Diversity in casting extends beyond ethnicity, age, and gender orientation. These nine theater companies create opportunities for artists with a variety of physical, intellectual, and emotional disabilities, illuminating the human experience for actors and audience alike.

National Theatre of the Deaf
This Tony Award-winning theater company has been touring the country for almost 50 years, and gives both deaf and hearing artists the chance to work side by side on accessible productions. Funded by the Department of Education during its original conception, the NTD performs full productions in American Sign Language while also incorporating spoken lines. The arts organization has brought ASL to thousands of audiences throughout the country—and has even made appearances on Sesame Street.

Detour Company Theatre
Based out of Phoenix, Arizona, Detour brings artists with developmental and certain physical disabilities together to make theater under the direction of a nurturing community of coaches. The company has a huge impact on the local community and beyond, performing shows like “Mary Poppins” to packed houses of fans.

Identity Theater
This NYC–based group of “differently abled” artists creates works that inspire discussion and exploration of the whole human experience. Its mission is to create more performance opportunities for professional actors with disabilities, both by putting a variety of actors on its own stage and by opening the minds of theatergoers at large.

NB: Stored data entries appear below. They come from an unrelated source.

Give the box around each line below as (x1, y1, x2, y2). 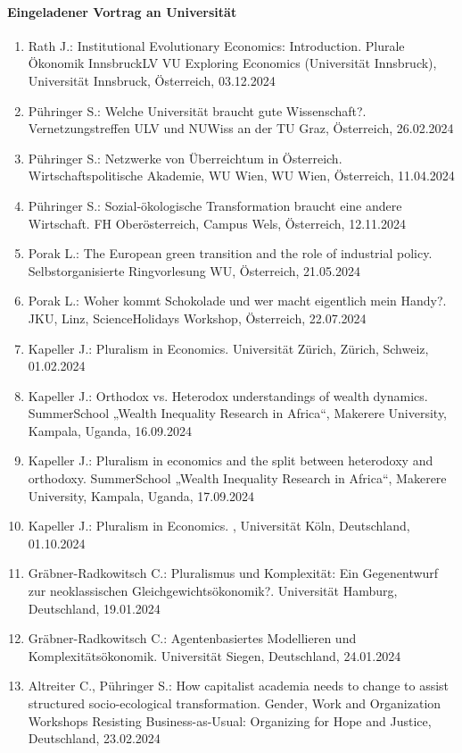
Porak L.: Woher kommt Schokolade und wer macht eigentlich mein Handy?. (28, 291, 447, 310)
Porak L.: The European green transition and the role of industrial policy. (28, 244, 433, 263)
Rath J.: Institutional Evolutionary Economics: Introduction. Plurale (28, 36, 405, 54)
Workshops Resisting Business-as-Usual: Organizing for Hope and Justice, (28, 711, 432, 730)
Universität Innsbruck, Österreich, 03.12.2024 (28, 71, 276, 89)
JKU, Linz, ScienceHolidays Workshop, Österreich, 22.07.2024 (28, 308, 367, 327)
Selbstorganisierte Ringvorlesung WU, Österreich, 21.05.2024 (28, 261, 360, 280)
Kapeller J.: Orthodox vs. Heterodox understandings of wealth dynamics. (28, 386, 428, 405)
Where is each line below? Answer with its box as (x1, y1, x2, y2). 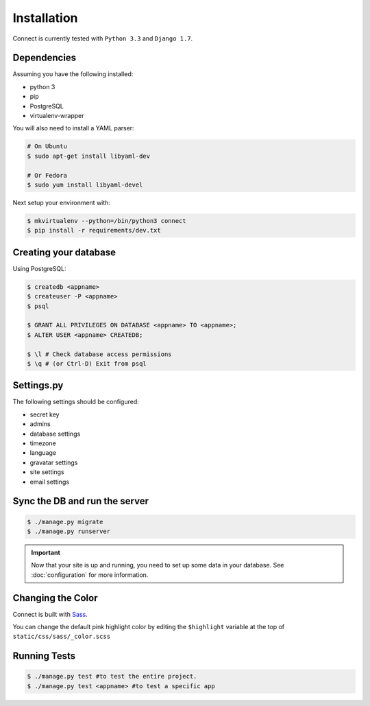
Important (31, 548, 61, 556)
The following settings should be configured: (12, 398, 140, 406)
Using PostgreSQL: (12, 264, 66, 272)
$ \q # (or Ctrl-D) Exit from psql (27, 360, 147, 367)
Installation (12, 10, 78, 25)
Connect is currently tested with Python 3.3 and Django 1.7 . (12, 34, 193, 43)
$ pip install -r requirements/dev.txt (27, 226, 161, 235)
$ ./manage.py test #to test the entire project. (27, 672, 197, 681)
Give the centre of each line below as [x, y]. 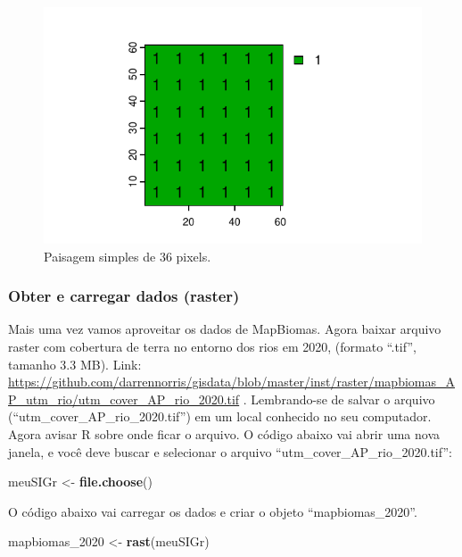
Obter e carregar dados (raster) [124, 296]
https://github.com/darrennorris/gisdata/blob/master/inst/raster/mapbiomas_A [231, 382]
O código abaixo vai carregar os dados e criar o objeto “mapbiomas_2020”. [213, 511]
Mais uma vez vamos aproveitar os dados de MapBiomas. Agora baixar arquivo [225, 329]
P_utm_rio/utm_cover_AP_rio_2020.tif [124, 399]
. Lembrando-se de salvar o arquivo [339, 399]
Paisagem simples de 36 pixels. [128, 256]
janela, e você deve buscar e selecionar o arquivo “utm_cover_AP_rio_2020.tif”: [230, 451]
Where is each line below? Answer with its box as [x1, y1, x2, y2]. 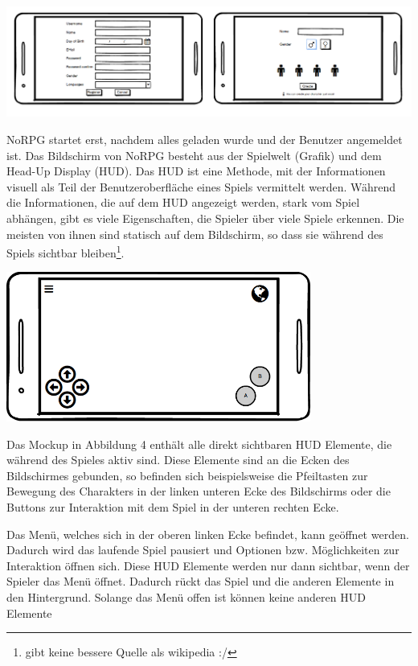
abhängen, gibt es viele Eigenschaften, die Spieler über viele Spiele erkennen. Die [6, 210, 404, 227]
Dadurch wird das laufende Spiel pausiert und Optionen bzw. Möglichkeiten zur [6, 541, 400, 558]
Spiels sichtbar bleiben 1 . [6, 242, 125, 261]
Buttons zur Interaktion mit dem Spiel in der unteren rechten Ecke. [6, 499, 339, 515]
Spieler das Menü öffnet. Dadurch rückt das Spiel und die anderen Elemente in [6, 573, 395, 590]
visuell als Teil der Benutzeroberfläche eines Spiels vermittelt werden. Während [6, 178, 396, 195]
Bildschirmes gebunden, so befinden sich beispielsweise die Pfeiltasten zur [6, 467, 368, 483]
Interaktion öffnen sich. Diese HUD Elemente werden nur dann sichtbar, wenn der [6, 557, 410, 573]
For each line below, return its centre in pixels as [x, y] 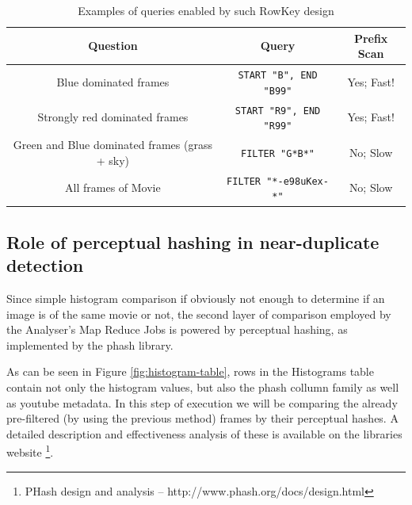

Theater Breaking Through Barriers
Originally known as “Theater by the Blind” before altering its mission in 2008 to include actors with a wide range of disabilities, this Off-Broadway theater aims to show “the exuberance and independence as well as the challenges of lives lived with disability.” TBTB earns critical acclaim for its inclusiveness and its contributions to the New York theater scene.

Apothetae
Named after a pit in Ancient Greece where weak babies were said to be discarded, this New York–based theater company creates new plays that make the disabled experience visible. Inspired by the lack of “collective history” in the physically and mentally disabled community, Artistic Director Gregg Mozgala leads the charge in affecting change through theatrical performance.

That Uppity Theater Company
Known for innovative pieces that confront a variety of hot topics (gay rights, gender issues, and racial justice to name a few), this Saint Louis–based theater company began the “DisAbility Project” over 20 years ago to create more inclusion for artists with disabilities. The project now tours to various communities, sharing a message of openness and understanding with its audience.

InterAct Theater
Based out of the University of Minnesota, the InterAct Center is a “radically inclusive” not-for-profit company that gives voice to the disabled population and expresses the arts as essential to humanity. The center focuses on visual and performing arts, and creates full-time opportunities for artists with disabilities. InterAct’s theatrical component is ensemble–based, and produces fully staged new works along with smaller projects that are based on community collaboration.

Phamaly Theatre Company
Phamaly, which stands for the Physically Handicapped Actors and Musical Artists League, has been producing full-scale theater since 1990 and has had a major impact on the inclusion of handicapped artists nationally and internationally. The Denver–based company inspires audiences to “re-envision disability” through its high-quality plays and musicals, including this season’s “Fuddy Meers” (through Feb. 28) and “Taking Leave” by Nagle Jackson.

Deaf West Theatre
This Los Angeles–based theater company made history last year when its award-winning production of “Spring Awakening” moved from California to Broadway. The groundbreaking musical was the first of its kind on the Great White Way, pairing deaf and hard-of-hearing actors with hearing counterparts for a thoughtfully choreographed collaboration between spoken word, song, and American Sign Language.